- **Your instructions**: Please repeat every entry exactly as given, apart from dropping the images.

- **Data for processing**:
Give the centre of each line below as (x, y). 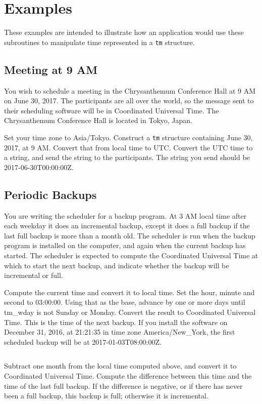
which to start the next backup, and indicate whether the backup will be (117, 265)
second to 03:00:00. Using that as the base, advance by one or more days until (125, 302)
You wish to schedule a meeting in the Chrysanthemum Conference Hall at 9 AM (130, 90)
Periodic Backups (50, 194)
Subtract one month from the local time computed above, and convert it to (120, 366)
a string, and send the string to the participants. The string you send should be (127, 157)
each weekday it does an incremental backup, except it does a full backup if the (127, 226)
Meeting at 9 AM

- **Result**:
Give the centre of each line below as (x, y). 
which to start the next backup, and indicate whether the backup will be (117, 265)
second to 03:00:00. Using that as the base, advance by one or more days until (125, 302)
You wish to schedule a meeting in the Chrysanthemum Conference Hall at 9 AM (130, 90)
Periodic Backups (50, 194)
Subtract one month from the local time computed above, and convert it to (120, 366)
a string, and send the string to the participants. The string you send should be (127, 157)
each weekday it does an incremental backup, except it does a full backup if the (127, 226)
Meeting at 9 AM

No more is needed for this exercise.